A Note on Data Sources and Intellectual Honesty
This brief draws from three sources: H.I.G. Capital’s publicly available firm description and website, LinkedIn Insights workforce data as of May–June 2026, and the organization’s published job description for the Director of AI Training & Development role.
No internal survey data, employee interviews, compensation records, performance reviews, investment data, portfolio company information, or organizational documents were accessed or reviewed.
Every finding in this brief is an inference — a hypothesis generated by applying the Workforce Alignment Operating System to external signals.
These hypotheses are offered as a framework for strategic conversation, not as conclusions. A full WA-OS diagnostic would confirm, refine, or discard each one through structured internal data collection.
What the Organizational Data Reveals
H.I.G. is not a firm in a steady state. The LinkedIn data shows 1,440 employees with 14% two-year growth, 121 new hires in May 2026 alone, and meaningful expansion across multiple functions simultaneously.
The growth profile is worth examining closely:
- Entrepreneurship is up 27% year-over-year — consistent with expanded portfolio operations activity
- Business Development is up 13% year-over-year, 7% in the last six months
- Engineering is up 31% — suggesting active build-out of technical and product infrastructure
- Marketing is up 33% — a significant investment in brand and deal-flow infrastructure
- Education — 112 employees, 8% of headcount — is actually down 2% in the past six months
That last signal is the one that deserves the most attention.
H.I.G. is expanding its AI tool deployment across a 500-person investment professional team and 400+ portfolio companies while its internal learning and development capacity is contracting. The firm’s answer to that gap is the Director hire — a single role expected to orchestrate AI upskilling across one of the most complex organizational surfaces in private equity.
That is an enormous mandate sitting on top of a structural alignment problem that the Director hire alone will not solve.

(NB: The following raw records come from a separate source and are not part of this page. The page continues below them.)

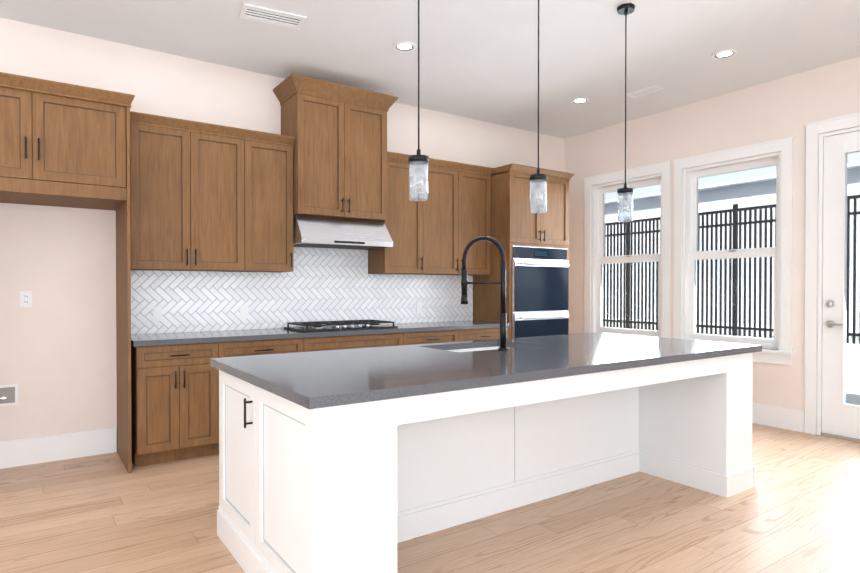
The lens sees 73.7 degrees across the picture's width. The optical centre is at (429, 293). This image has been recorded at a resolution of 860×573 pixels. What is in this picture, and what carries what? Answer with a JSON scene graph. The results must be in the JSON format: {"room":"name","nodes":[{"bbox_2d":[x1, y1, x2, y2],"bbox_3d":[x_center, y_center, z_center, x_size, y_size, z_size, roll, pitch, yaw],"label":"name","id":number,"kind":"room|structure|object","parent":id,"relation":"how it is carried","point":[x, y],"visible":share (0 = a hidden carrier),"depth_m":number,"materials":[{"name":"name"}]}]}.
{"room":"kitchen","nodes":[
{"label":"kitchen","id":0,"kind":"room"},
{"bbox_2d":[0,18,564,451],"bbox_3d":[-1.697,-0.366,5.148,8.570,3.220,0.150,0,1,-35],"label":"wall","id":1,"kind":"structure","parent":0,"point":[58,352],"depth_m":4.42,"materials":[{"name":"paint"}]},
{"bbox_2d":[0,384,17,405],"bbox_3d":[-3.050,0.734,4.107,0.170,0.150,0.032,0,1,-35],"label":"outlet box","id":2,"kind":"object","parent":1,"relation":"attached to","point":[8,395],"visible":1,"depth_m":4.13,"materials":[{"name":"white plastic"}]},
{"bbox_2d":[20,291,31,306],"bbox_3d":[-2.945,0.043,4.187,0.070,0.114,0.009,0,1,-35],"label":"outlet","id":3,"kind":"object","parent":1,"relation":"attached to","point":[25,298],"visible":1,"depth_m":4.18,"materials":[{"name":"white plastic"}]},
{"bbox_2d":[0,428,115,468],"bbox_3d":[-1.649,1.150,5.091,8.268,0.190,0.018,0,1,-35],"label":"baseboard","id":4,"kind":"structure","parent":1,"relation":"attached to","point":[22,452],"depth_m":4.29,"materials":[{"name":"white wood"}]},
{"bbox_2d":[130,111,253,271],"bbox_3d":[-1.955,-0.761,4.672,0.910,1.151,0.329,0,1,-35],"label":"upper cabinet","id":5,"kind":"object","parent":1,"relation":"attached to","point":[208,197],"depth_m":4.52,"materials":[{"name":"brown wood"}]},
{"bbox_2d":[250,131,294,271],"bbox_3d":[-1.480,-0.765,5.001,0.486,1.151,0.329,0,1,-35],"label":"upper cabinet","id":6,"kind":"object","parent":1,"relation":"attached to","point":[273,154],"depth_m":4.91,"materials":[{"name":"brown wood"}]},
{"bbox_2d":[131,247,472,333],"bbox_3d":[-0.975,-0.055,5.553,3.556,0.749,0.008,0,1,-35],"label":"backsplash","id":7,"kind":"structure","parent":1,"relation":"attached to","point":[319,284],"depth_m":5.37,"materials":[{"name":"tile"}]},
{"bbox_2d":[153,307,161,320],"bbox_3d":[-2.220,0.169,4.680,0.070,0.114,0.008,0,1,-35],"label":"outlet","id":8,"kind":"object","parent":7,"relation":"attached to","point":[157,313],"visible":1,"depth_m":4.68,"materials":[{"name":"white plastic"}]},
{"bbox_2d":[240,305,247,317],"bbox_3d":[-1.642,0.165,5.081,0.070,0.114,0.008,0,1,-35],"label":"outlet","id":9,"kind":"object","parent":7,"relation":"attached to","point":[243,311],"visible":1,"depth_m":5.08,"materials":[{"name":"white plastic"}]},
{"bbox_2d":[416,302,421,312],"bbox_3d":[-0.113,0.155,6.141,0.070,0.114,0.008,0,1,-35],"label":"outlet","id":10,"kind":"object","parent":7,"relation":"attached to","point":[418,307],"visible":1,"depth_m":6.13,"materials":[{"name":"white plastic"}]},
{"bbox_2d":[273,74,397,220],"bbox_3d":[-0.866,-1.274,5.335,1.050,1.162,0.473,0,1,-35],"label":"upper cabinet","id":11,"kind":"object","parent":1,"relation":"attached to","point":[338,132],"visible":1,"depth_m":5.17,"materials":[{"name":"brown wood"}]},
{"bbox_2d":[293,214,392,249],"bbox_3d":[-0.858,-0.561,5.330,0.904,0.260,0.500,0,1,-35],"label":"range hood","id":12,"kind":"object","parent":1,"relation":"attached to","point":[327,232],"visible":0.83,"depth_m":5.16,"materials":[{"name":"brushed stainless steel"}]},
{"bbox_2d":[368,151,431,274],"bbox_3d":[-0.323,-0.772,5.803,0.509,1.151,0.329,0,1,-35],"label":"upper cabinet","id":13,"kind":"object","parent":1,"relation":"attached to","point":[408,223],"depth_m":5.68,"materials":[{"name":"brown wood"}]},
{"bbox_2d":[432,159,491,274],"bbox_3d":[0.180,-0.775,6.152,0.956,1.151,0.329,0,1,-35],"label":"upper cabinet","id":14,"kind":"object","parent":1,"relation":"attached to","point":[442,226],"depth_m":6.04,"materials":[{"name":"brown wood"}]},
{"bbox_2d":[0,423,859,572],"bbox_3d":[0.681,1.326,1.733,8.570,0.100,8.500,0,1,-35],"label":"floor","id":15,"kind":"structure","parent":0,"point":[796,509],"depth_m":3.14,"materials":[{"name":"brown wood"}]},
{"bbox_2d":[0,72,134,473],"bbox_3d":[-2.721,-0.055,3.923,1.181,2.622,0.698,0,1,-35],"label":"tall cabinet","id":16,"kind":"object","parent":15,"relation":"on","point":[64,144],"visible":1,"depth_m":3.85,"materials":[{"name":"brown wood"}]},
{"bbox_2d":[131,344,222,466],"bbox_3d":[-2.016,0.810,4.468,0.560,0.880,0.619,0,1,-35],"label":"base cabinet","id":17,"kind":"object","parent":15,"relation":"on","point":[174,396],"depth_m":4.21,"materials":[{"name":"brown wood"}]},
{"bbox_2d":[131,320,510,347],"bbox_3d":[-0.795,0.343,5.295,3.558,0.040,0.643,0,1,-35],"label":"countertop","id":18,"kind":"structure","parent":17,"relation":"on","point":[139,340],"depth_m":4.75,"materials":[{"name":"grey stone"}]},
{"bbox_2d":[284,320,397,331],"bbox_3d":[-0.813,0.293,5.274,0.910,0.056,0.510,0,1,-35],"label":"gas cooktop","id":19,"kind":"object","parent":18,"relation":"in","point":[315,326],"visible":1,"depth_m":5.16,"materials":[{"name":"black metal"}]},
{"bbox_2d":[223,340,306,356],"bbox_3d":[-1.531,0.807,4.804,0.740,0.880,0.619,0,1,-35],"label":"base cabinet","id":20,"kind":"object","parent":15,"relation":"on","point":[237,348],"depth_m":4.56,"materials":[{"name":"brown wood"}]},
{"bbox_2d":[307,332,406,351],"bbox_3d":[-0.824,0.803,5.294,0.980,0.880,0.619,0,1,-35],"label":"base cabinet","id":21,"kind":"object","parent":15,"relation":"on","point":[314,343],"depth_m":5.03,"materials":[{"name":"brown wood"}]},
{"bbox_2d":[407,328,466,344],"bbox_3d":[-0.134,0.798,5.773,0.700,0.880,0.619,0,1,-35],"label":"base cabinet","id":22,"kind":"object","parent":15,"relation":"on","point":[413,338],"depth_m":5.53,"materials":[{"name":"brown wood"}]},
{"bbox_2d":[210,352,755,572],"bbox_3d":[0.479,0.821,3.386,3.110,0.880,1.300,0,1,-35],"label":"kitchen island","id":23,"kind":"object","parent":15,"relation":"on","point":[362,460],"depth_m":2.97,"materials":[{"name":"white wood"}]},
{"bbox_2d":[210,332,761,411],"bbox_3d":[0.497,0.361,3.378,3.120,0.040,1.320,0,1,-35],"label":"island countertop","id":24,"kind":"structure","parent":23,"relation":"on","point":[330,378],"depth_m":2.83,"materials":[{"name":"grey stone"}]},
{"bbox_2d":[446,344,517,351],"bbox_3d":[0.326,0.488,3.686,0.704,0.244,0.454,0,1,-35],"label":"sink","id":25,"kind":"object","parent":24,"relation":"in","point":[469,347],"depth_m":3.91,"materials":[{"name":"silver metal"}]},
{"bbox_2d":[461,236,508,350],"bbox_3d":[0.353,-0.004,3.490,0.236,0.684,0.273,0,1,-35],"label":"faucet","id":26,"kind":"object","parent":24,"relation":"on","point":[504,324],"visible":1,"depth_m":3.42,"materials":[{"name":"black metal"}]},
{"bbox_2d":[467,328,508,340],"bbox_3d":[0.382,0.795,6.131,0.676,0.880,0.619,0,1,-35],"label":"base cabinet","id":27,"kind":"object","parent":15,"relation":"on","point":[473,334],"depth_m":5.87,"materials":[{"name":"brown wood"}]},
{"bbox_2d":[473,163,573,337],"bbox_3d":[1.069,-0.068,6.575,0.960,2.597,0.658,0,1,-35],"label":"tall cabinet","id":28,"kind":"object","parent":15,"relation":"on","point":[515,221],"visible":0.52,"depth_m":6.25,"materials":[{"name":"brown wood"}]},
{"bbox_2d":[512,246,568,337],"bbox_3d":[1.080,0.141,6.526,0.834,1.296,0.659,0,1,-35],"label":"double wall oven","id":29,"kind":"object","parent":28,"relation":"in","point":[540,291],"visible":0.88,"depth_m":6.27,"materials":[{"name":"black glass"}]},
{"bbox_2d":[0,0,859,138],"bbox_3d":[0.681,-1.994,1.702,8.570,0.100,8.500,0,1,-35],"label":"ceiling","id":30,"kind":"structure","parent":0,"point":[478,59],"depth_m":4.55,"materials":[{"name":"paint"}]},
{"bbox_2d":[239,3,306,29],"bbox_3d":[-1.115,-1.959,4.073,0.430,0.010,0.210,0,1,-27],"label":"ceiling vent","id":31,"kind":"object","parent":30,"relation":"in","point":[270,16],"visible":0.98,"depth_m":4.07,"materials":[{"name":"grey metal"}]},
{"bbox_2d":[392,41,416,51],"bbox_3d":[-0.203,-1.965,4.578,0.196,0.008,0.196,0,1,-35],"label":"recessed light","id":32,"kind":"object","parent":30,"relation":"in","point":[403,46],"visible":0.96,"depth_m":4.58,"materials":[{"name":"grey"}]},
{"bbox_2d":[408,0,428,200],"bbox_3d":[-0.059,-1.220,2.978,0.120,1.468,0.120,0,1,-35],"label":"pendant light","id":33,"kind":"object","parent":30,"relation":"hanging from","point":[418,161],"visible":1,"depth_m":2.97,"materials":[{"name":"black"}]},
{"bbox_2d":[529,0,546,212],"bbox_3d":[0.656,-1.224,3.474,0.120,1.468,0.120,0,1,-35],"label":"pendant light","id":34,"kind":"object","parent":30,"relation":"hanging from","point":[537,178],"visible":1,"depth_m":3.46,"materials":[{"name":"black"}]},
{"bbox_2d":[570,97,589,103],"bbox_3d":[1.543,-1.977,5.905,0.196,0.008,0.196,0,1,-35],"label":"recessed light","id":35,"kind":"object","parent":30,"relation":"in","point":[581,100],"visible":1,"depth_m":5.89,"materials":[{"name":"grey"}]},
{"bbox_2d":[617,3,634,221],"bbox_3d":[1.347,-1.229,3.953,0.120,1.468,0.120,0,1,-35],"label":"pendant light","id":36,"kind":"object","parent":30,"relation":"hanging from","point":[625,10],"visible":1,"depth_m":3.94,"materials":[{"name":"black"}]},
{"bbox_2d":[626,84,664,97],"bbox_3d":[2.098,-1.973,5.617,0.150,0.010,0.340,0,1,-35],"label":"ceiling vent","id":37,"kind":"object","parent":30,"relation":"in","point":[645,91],"visible":0.98,"depth_m":5.60,"materials":[{"name":"grey metal"}]},
{"bbox_2d":[711,49,737,58],"bbox_3d":[2.424,-1.966,4.727,0.196,0.008,0.196,0,1,-35],"label":"recessed light","id":38,"kind":"object","parent":30,"relation":"in","point":[724,53],"visible":0.94,"depth_m":4.72,"materials":[{"name":"grey"}]},
{"bbox_2d":[565,56,859,434],"bbox_3d":[4.141,-0.356,4.116,0.150,3.220,8.200,0,1,-35],"label":"wall","id":39,"kind":"structure","parent":0,"point":[788,106],"depth_m":5.55,"materials":[{"name":"paint"}]},
{"bbox_2d":[584,161,671,337],"bbox_3d":[2.307,-0.395,6.710,0.205,2.068,1.200,0,1,-35],"label":"window","id":40,"kind":"structure","parent":39,"relation":"in","point":[593,284],"depth_m":6.80,"materials":[{"name":"clear glass"}]},
{"bbox_2d":[673,136,793,364],"bbox_3d":[2.997,-0.385,5.715,0.205,2.068,1.200,0,1,-35],"label":"window","id":41,"kind":"structure","parent":39,"relation":"in","point":[687,254],"depth_m":5.66,"materials":[{"name":"clear glass"}]},
{"bbox_2d":[752,403,803,432],"bbox_3d":[4.075,1.159,4.074,0.019,0.190,8.180,0,1,-35],"label":"baseboard","id":42,"kind":"structure","parent":39,"relation":"attached to","point":[781,417],"depth_m":5.30,"materials":[{"name":"white wood"}]},
{"bbox_2d":[804,112,859,441],"bbox_3d":[3.732,-0.125,4.669,0.190,2.748,1.192,0,1,-35],"label":"patio door","id":43,"kind":"structure","parent":39,"relation":"in","point":[831,410],"depth_m":4.99,"materials":[{"name":"white wood"}]},
{"bbox_2d":[602,161,859,329],"bbox_3d":[14.043,-0.951,9.881,6.500,3.458,38.600,0,1,-35],"label":"neighbouring house","id":44,"kind":"structure","parent":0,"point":[758,182],"depth_m":14.22,"materials":[{"name":"painted siding"}]},
{"label":"outside","id":45,"kind":"structure","parent":0,"visible":0},
{"bbox_2d":[846,375,859,404],"bbox_3d":[12.302,1.290,9.912,19.850,0.100,32.000,0,1,-35],"label":"ground","id":46,"kind":"structure","parent":45,"point":[852,381],"depth_m":7.49,"materials":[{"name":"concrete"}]},
{"bbox_2d":[602,317,859,375],"bbox_3d":[11.912,1.012,9.639,10.000,0.460,30.000,0,1,-35],"label":"wall","id":47,"kind":"structure","parent":46,"relation":"on","point":[850,364],"depth_m":10.29,"materials":[{"name":"concrete"}]},
{"bbox_2d":[602,195,859,343],"bbox_3d":[8.017,-0.388,6.905,0.064,2.388,28.032,0,1,-35],"label":"fence","id":48,"kind":"object","parent":47,"relation":"on","point":[737,328],"depth_m":10.72,"materials":[{"name":"black metal"}]}
]}

The Primary Structural Contradiction: Teaching Without Reinforcement
The most expensive workforce contradiction at H.I.G. right now is the gap between what employees are being taught about AI tools and what their managers are actually observing, coaching, and reinforcing in daily investment and operational work.
This contradiction is visible in the job posting itself. The Director is asked to build curriculum, manage vendors, run training sessions, track completion rates, and measure platform adoption. The posting mentions partnering with “H.I.G.’s GenAI Champions network” and cultivating “internal AI power users” — but the management reinforcement infrastructure that determines whether trained behaviors actually change the work is still being assembled.
This is not a failure of design. It is a structural consequence of deploying AI capability programs before the reinforcement layer is in place.
The research on this pattern is unambiguous. Training programs whose taught behaviors are not subsequently coached by managers are reinforcement failures, not knowledge failures. What gets instructed but not reinforced fades — and the cost shows up not in failed completions, but in adoption rates that look healthy on a dashboard while actual workflow integration remains shallow.
For H.I.G., the cost of this contradiction surfaces in three places:
- Investment professionals who complete AI training modules but continue operating legacy research and diligence workflows because their managing directors never modeled or required anything different
- Portfolio company operators who attend AI upskilling sessions and return to organizations where their general managers have no framework for reinforcing new tool usage
- The Director hire who delivers strong training programs, measures strong completion and satisfaction scores, and still cannot show the productivity gains leadership expected — because the problem was never the training content
This is the conversation H.I.G.’s Portfolio Operations leadership needs to have before they finalize who they hire and what that person is asked to build.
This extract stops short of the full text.